ACTIVITY | Lines below that include the word "δραστηριότητες" should each be copied.

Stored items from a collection
______
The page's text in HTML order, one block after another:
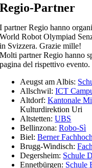
Regio-Partner
I partner Regio hanno
World Robot Olympiad
in Svizzera. Grazie mille!
Molti partner Regio hanno
pagina del rispettivo evento.
Aeugst am Albis:
Allschwil:ICT
Altdorf:Kantonale
Kulturdirektion Uri
Altstetten:UBS
Bellinzona:Robo-Sì
Biel:Berner
Brugg-Windisch:
Degersheim: Schule
Ennetbürgen: Schule
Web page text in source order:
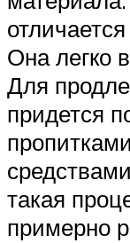
Она легко
Для
придется
такая
примерно
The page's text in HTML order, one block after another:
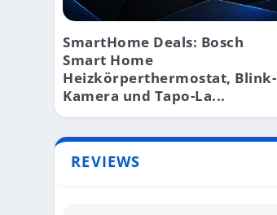
SmartHome Deals: Bosch
Smart Home
Heizkörperthermostat, Blink-
Kamera und Tapo-La...
REVIEWS
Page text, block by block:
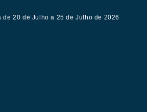
de 20 de Julho a 25 de Julho de 2026
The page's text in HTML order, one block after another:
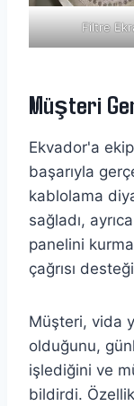
Filtre
Müşteri
Ekvador'a
başarıyla
kablolama
sağladı,
panelini
çağrısı
Müşteri, vida
olduğunu,
işlediğini ve
bildirdi.
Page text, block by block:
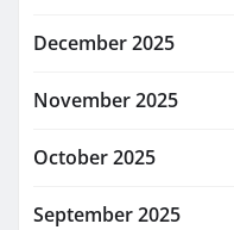
December 2025
November 2025
October 2025
September 2025
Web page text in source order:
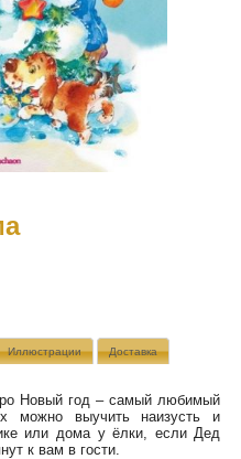
Иллюстрации Доставка
Новый год – самый любимый
можно выучить наизусть и
или дома у ёлки, если Дед
к вам в гости.
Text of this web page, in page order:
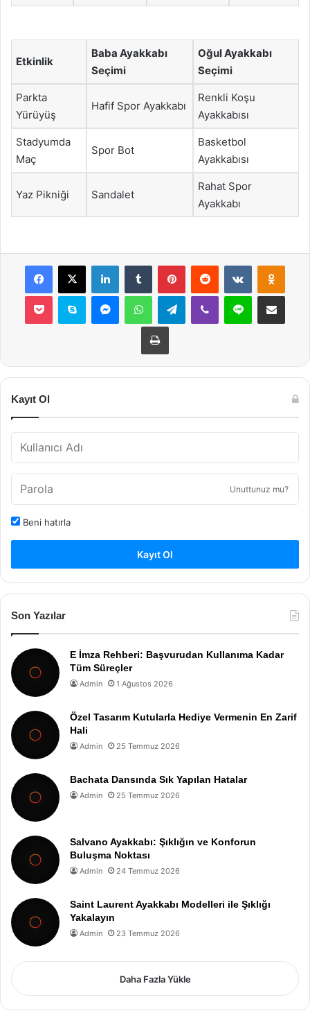
Etkinlik
Baba Ayakkabı
Seçimi
Oğul Ayakkabı
Seçimi
Parkta
Yürüyüş
Hafif Spor Ayakkabı
Renkli Koşu
Ayakkabısı
Stadyumda
Maç
Spor Bot
Basketbol
Ayakkabısı
Yaz Pikniği Sandalet
Rahat Spor
Ayakkabı
Facebook
X LinkedInTumblr PinterestReddit VKontakte
Pocket Skype MessengerWhatsAppTelegramViber Line E-Posta ile
Yazdır
Kayıt Ol
Unuttunuz mu?
Beni hatırla
Kayıt Ol
Son Yazılar
E İmza Rehberi: Başvurudan Kullanıma Kadar
Tüm Süreçler
Admin 1 Ağustos 2026
Özel Tasarım Kutularla Hediye Vermenin En Zarif
Hali
Admin 25 Temmuz 2026
Bachata Dansında Sık Yapılan Hatalar
Admin 25 Temmuz 2026
Salvano Ayakkabı: Şıklığın ve Konforun
Buluşma Noktası
Admin 24 Temmuz 2026
Saint Laurent Ayakkabı Modelleri ile Şıklığı
Yakalayın
Admin 23 Temmuz 2026
Daha Fazla Yükle
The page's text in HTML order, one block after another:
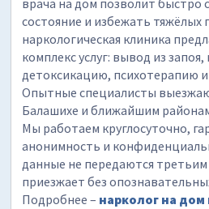
врача на дом позволит быстро
состояние и избежать тяжёлых
наркологическая клиника
комплекс услуг: вывод из
детоксикацию, психотерапию
Опытные специалисты
Балашихе и ближайшим
Мы работаем круглосуточно,
анонимность и
данные не передаются
приезжает без
Подробнее – нарколог на дом
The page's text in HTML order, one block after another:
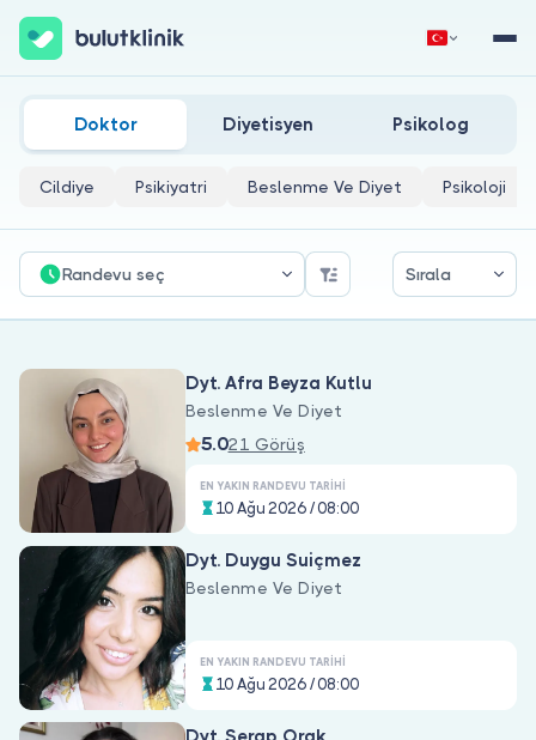
Hastalar için
Doktorlar için
Doktor musunuz?
Hemen Kaydol Giriş Yap
Pcos'da Beslenme Tedavisi Doktorları
Doktor Diyetisyen Psikolog
Cildiye Psikiyatri Beslenme Ve Diyet Psikoloji
Randevu seç Sırala
Dyt. Afra Beyza Kutlu
Beslenme Ve Diyet
5.021 Görüş
EN YAKIN RANDEVU TARIHI
10 Ağu 2026 / 08:00
Dyt. Duygu Suiçmez
Beslenme Ve Diyet
EN YAKIN RANDEVU TARIHI
10 Ağu 2026 / 08:00
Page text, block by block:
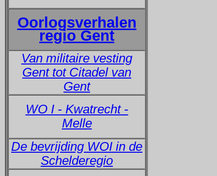
Oorlogsverhalen
regio Gent
Van militaire vesting
Gent tot Citadel van
Gent
WO I - Kwatrecht -
Melle
De bevrijding WOI in de
Schelderegio
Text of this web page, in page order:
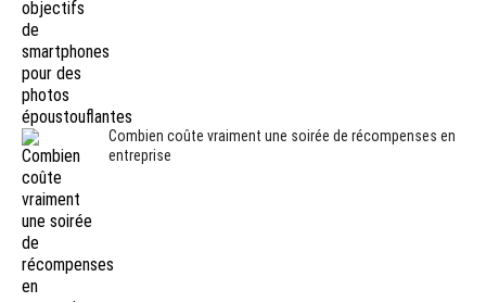
Combien coûte vraiment une soirée de récompenses en
entreprise
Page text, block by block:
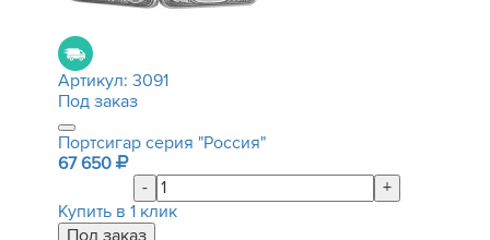
Артикул: 3091
Под заказ
Портсигар серия "Россия"
67 650
-
+
Купить в 1 клик
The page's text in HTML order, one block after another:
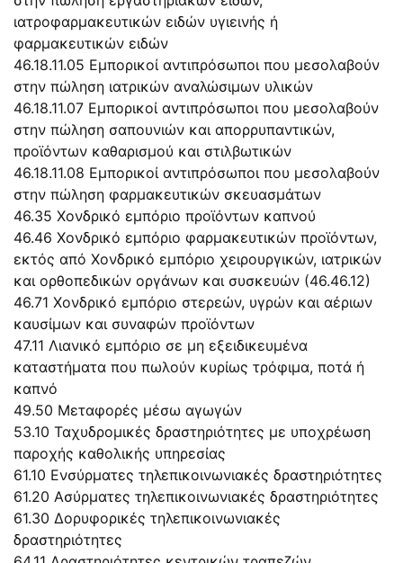
ιατροφαρμακευτικών ειδών υγιεινής ή
φαρμακευτικών ειδών
46.18.11.05 Εμπορικοί αντιπρόσωποι που μεσολαβούν
στην πώληση ιατρικών αναλώσιμων υλικών
46.18.11.07 Εμπορικοί αντιπρόσωποι που μεσολαβούν
στην πώληση σαπουνιών και απορρυπαντικών,
προϊόντων καθαρισμού και στιλβωτικών
46.18.11.08 Εμπορικοί αντιπρόσωποι που μεσολαβούν
στην πώληση φαρμακευτικών σκευασμάτων
46.35 Χονδρικό εμπόριο προϊόντων καπνού
46.46 Χονδρικό εμπόριο φαρμακευτικών προϊόντων,
εκτός από Χονδρικό εμπόριο χειρουργικών, ιατρικών
και ορθοπεδικών οργάνων και συσκευών (46.46.12)
46.71 Χονδρικό εμπόριο στερεών, υγρών και αέριων
καυσίμων και συναφών προϊόντων
47.11 Λιανικό εμπόριο σε μη εξειδικευμένα
καταστήματα που πωλούν κυρίως τρόφιμα, ποτά ή
καπνό
49.50 Μεταφορές μέσω αγωγών
53.10 Ταχυδρομικές δραστηριότητες με υποχρέωση
παροχής καθολικής υπηρεσίας
61.10 Ενσύρματες τηλεπικοινωνιακές δραστηριότητες
61.20 Ασύρματες τηλεπικοινωνιακές δραστηριότητες
61.30 Δορυφορικές τηλεπικοινωνιακές
δραστηριότητες
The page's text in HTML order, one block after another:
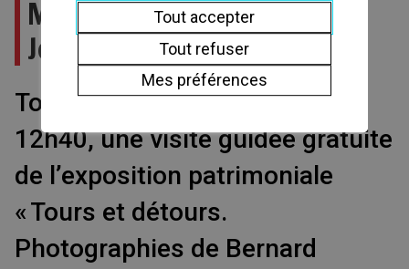
Médiathèque VS-Martigny :
Jeudi, c’est permis !
Tous les jeudis, de 12h10 à
12h40, une visite guidée gratuite
de l’exposition patrimoniale
« Tours et détours.
Photographies de Bernard
Tout accepter
Tout refuser
Mes préférences
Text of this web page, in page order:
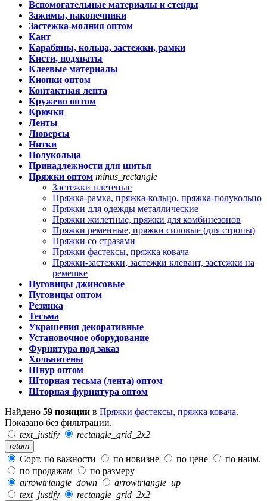
Вспомогательные материалы и стенды
Зажимы, наконечники
Застежка-молния оптом
Кант
Карабины, кольца, застежки, рамки
Кисти, подхваты
Клеевые материалы
Кнопки оптом
Контактная лента
Кружево оптом
Крючки
Ленты
Люверсы
Нитки
Полукольца
Принадлежности для шитья
Пряжки оптом minus_rectangle
Застежки плетеные
Пряжка-рамка, пряжка-кольцо, пряжка-полукольцо
Пряжки для одежды металлические
Пряжки жилетные, пряжки для комбинезонов
Пряжки ременные, пряжки силовые (для стропы)
Пряжки со стразами
Пряжки фастексы, пряжка ковача
Пряжки-застежки, застежки клевант, застежки на
ремешке
Пуговицы джинсовые
Пуговицы оптом
Резинка
Тесьма
Украшения декоративные
Установочное оборудование
Фурнитура под заказ
Хольнитены
Шнур оптом
Шторная тесьма (лента) оптом
Шторная фурнитура оптом
Найдено 59 позиции в Пряжки фастексы, пряжка ковача.
Показано без фильтрации.
text_justify
rectangle_grid_2x2
return
Сорт. по важности по новизне по цене
по наим.
по продажам
по размеру
arrowtriangle_down
arrowtriangle_up
text_justify
rectangle_grid_2x2
______
ANSWER TO THIS TASK |
53.10 Ταχυδρομικές δραστηριότητες με υποχρέωση
61.10 Ενσύρματες τηλεπικοινωνιακές δραστηριότητες
61.20 Ασύρματες τηλεπικοινωνιακές δραστηριότητες
δραστηριότητες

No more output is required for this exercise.